Niels Bohr Building inaugurated 29th October 2024. MikalSchlosser

The Niels Bohr Building at Innovation District Copenhagen-partner University of Copenhagen is 52,000 square metres of state-of-the-art labs, offices and auditoria. It will house the university’s Departments of chemistry and physics and their highly specialised research infrastructure. On 29th October 2024 the building complex was inaugurated by HRH King Frederik X together with the university’s Rector and Chairperson. By Jes Andersen.

Preserving a legacy of excellence

University of Copenhagen has built on the scientific excellence of Bohr and is today ranked as the best university in Scandinavia, number two in the EU and number seven in Europe. With the Niels Bohr Building the Danish Government aims to provide the best possible conditions for staff and students to hold on to that position. According to the university chairperson the building also reinforces the university as a start-up hub.

How can University of Copenhagen be of better use to more people? A central answer is its role in Innovation District Copenhagen, which it is building together with the City of Copenhagen and the Danish Government with inspiration from Kendall Square in Boston”: Merete Eldrup, chair, University of Copenhagen board.

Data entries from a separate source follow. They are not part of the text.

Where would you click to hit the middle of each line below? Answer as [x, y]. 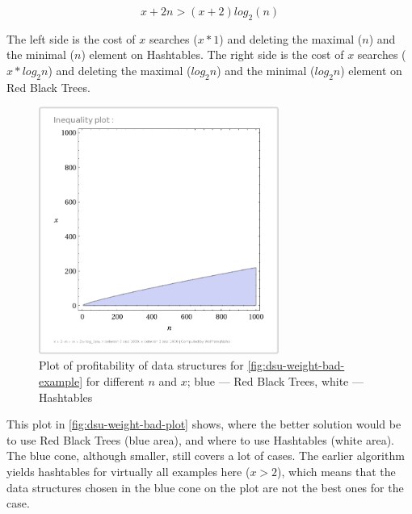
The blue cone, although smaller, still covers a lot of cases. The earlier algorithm [206, 455]
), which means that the [336, 471]
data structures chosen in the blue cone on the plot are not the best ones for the [205, 487]
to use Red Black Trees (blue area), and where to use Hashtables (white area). [200, 439]
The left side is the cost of [71, 38]
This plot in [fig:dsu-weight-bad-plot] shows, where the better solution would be [204, 424]
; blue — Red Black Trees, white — [275, 380]
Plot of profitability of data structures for [141, 365]
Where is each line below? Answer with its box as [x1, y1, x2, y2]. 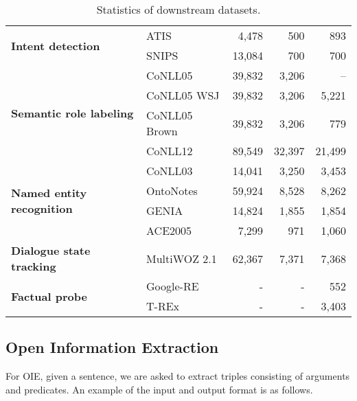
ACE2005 [146, 222, 192, 238]
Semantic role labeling [11, 105, 134, 121]
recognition [11, 200, 73, 216]
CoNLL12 [146, 143, 193, 159]
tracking [11, 258, 56, 274]
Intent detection [11, 37, 100, 54]
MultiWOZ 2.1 [146, 250, 217, 266]
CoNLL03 [146, 163, 193, 179]
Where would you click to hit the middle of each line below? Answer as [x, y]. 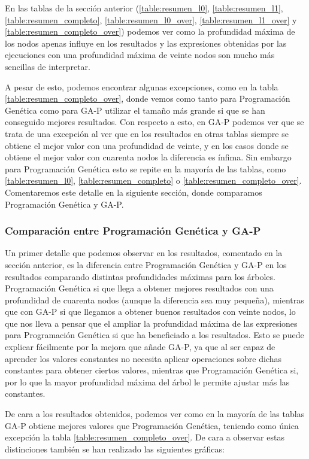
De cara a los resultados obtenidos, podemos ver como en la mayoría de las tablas [155, 414]
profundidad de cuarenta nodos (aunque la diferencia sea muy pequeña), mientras [154, 300]
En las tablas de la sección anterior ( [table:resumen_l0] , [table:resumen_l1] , [144, 8]
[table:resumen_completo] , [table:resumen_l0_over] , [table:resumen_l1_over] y [151, 19]
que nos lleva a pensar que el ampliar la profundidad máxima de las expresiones [151, 323]
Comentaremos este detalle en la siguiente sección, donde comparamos [134, 192]
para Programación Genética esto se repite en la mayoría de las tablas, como [146, 168]
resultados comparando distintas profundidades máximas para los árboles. [140, 276]
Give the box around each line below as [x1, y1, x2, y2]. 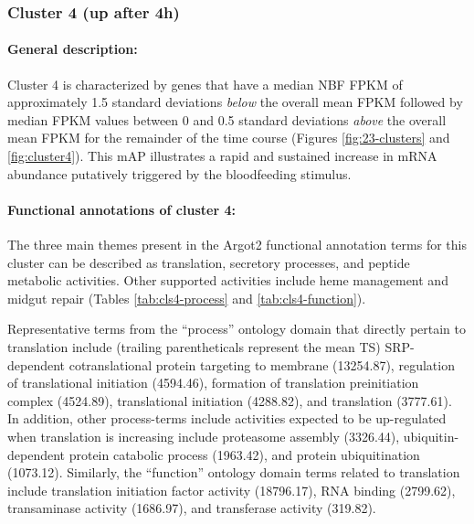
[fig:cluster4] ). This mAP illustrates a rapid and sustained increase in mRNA [7, 146, 437, 166]
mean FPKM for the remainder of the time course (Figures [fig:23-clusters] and [7, 128, 450, 147]
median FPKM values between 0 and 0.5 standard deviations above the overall [7, 110, 447, 129]
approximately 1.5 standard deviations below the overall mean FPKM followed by [7, 92, 463, 112]
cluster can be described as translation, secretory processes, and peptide [7, 252, 410, 272]
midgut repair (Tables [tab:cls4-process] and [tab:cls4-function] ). [7, 288, 366, 307]
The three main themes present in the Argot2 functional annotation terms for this [7, 235, 467, 253]
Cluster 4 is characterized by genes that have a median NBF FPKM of [7, 74, 403, 93]
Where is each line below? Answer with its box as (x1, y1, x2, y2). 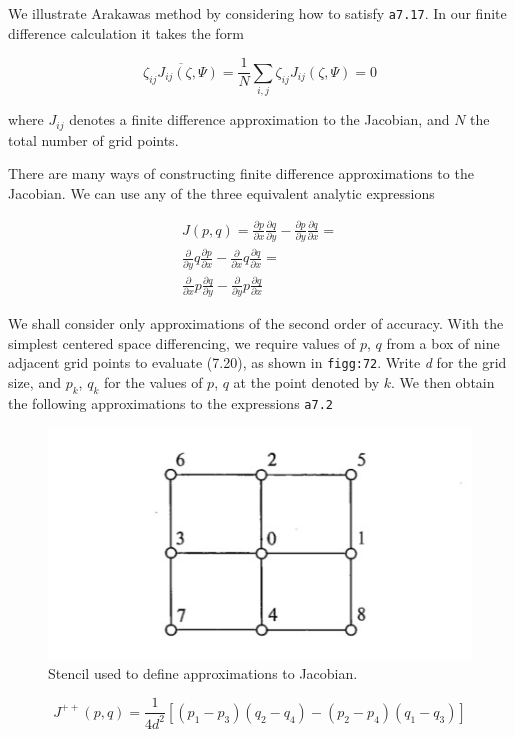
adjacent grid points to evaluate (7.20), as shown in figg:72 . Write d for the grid (8, 352, 507, 373)
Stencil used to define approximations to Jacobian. (48, 662, 358, 683)
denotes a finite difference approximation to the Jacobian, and (69, 109, 450, 130)
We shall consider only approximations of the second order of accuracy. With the (8, 313, 504, 334)
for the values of (103, 372, 203, 393)
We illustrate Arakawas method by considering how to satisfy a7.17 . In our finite (8, 3, 507, 23)
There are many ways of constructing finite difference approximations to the (8, 163, 474, 184)
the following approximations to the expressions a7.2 (8, 392, 333, 413)

Heart of a thriving innovation eco-system

The new building sits in the exact centre of the innovation district and within walking distance of six start-up communities housing over 500 innovation intensive start-up companies.

Now al we need to do, is to transform the entire innovation district, from Panum to Blegdamsvej to Haraldsgade (The boundaries of the district. Ed.) into a start-up habitat. We have strong backing from the Government, City of Copenhagen and the Capital Region of Denmark. The latest example being the governments start-up strategy”: Merete Eldrup, chair, University of Copenhagen board.

Built for meetings of minds

A key feature of the building is its transparency. All labs and auditoria are glass-walled and shared “coffee hot spots” are dotted all over the building in a pattern promoting random meetings of minds. According to the university rector, this meeting-inducing architecture is a celebration of Nobel Prize laureate Niels Bohr’s most important contribution to the world.

The atomic model was certainly an important contribution. Transforming Copenhagen into an IQ-magnet for the best physicists in the world, likewise. According to Bohr himself, his main contribution was to get people talking to each other… And talking together is the main philosophy of this building”: Henrik C. Wegener, Rector, University of Copenhagen

Globally useful

With physicists and chemistry researchers housed in the same building there is a chance to start interesting new conversations. One of the inhabitants will be Denmark’s latest Nobel laureate, the chemist Morten Meldal. Niels Bohr is Denmark’s most famous physicist and there are roads named for him in 21 Danish cities. Probably in appreciation of the fact, that research and education in the Niels Bohr-league is useful. Not just for Copenhagen, but for Denmark and the world.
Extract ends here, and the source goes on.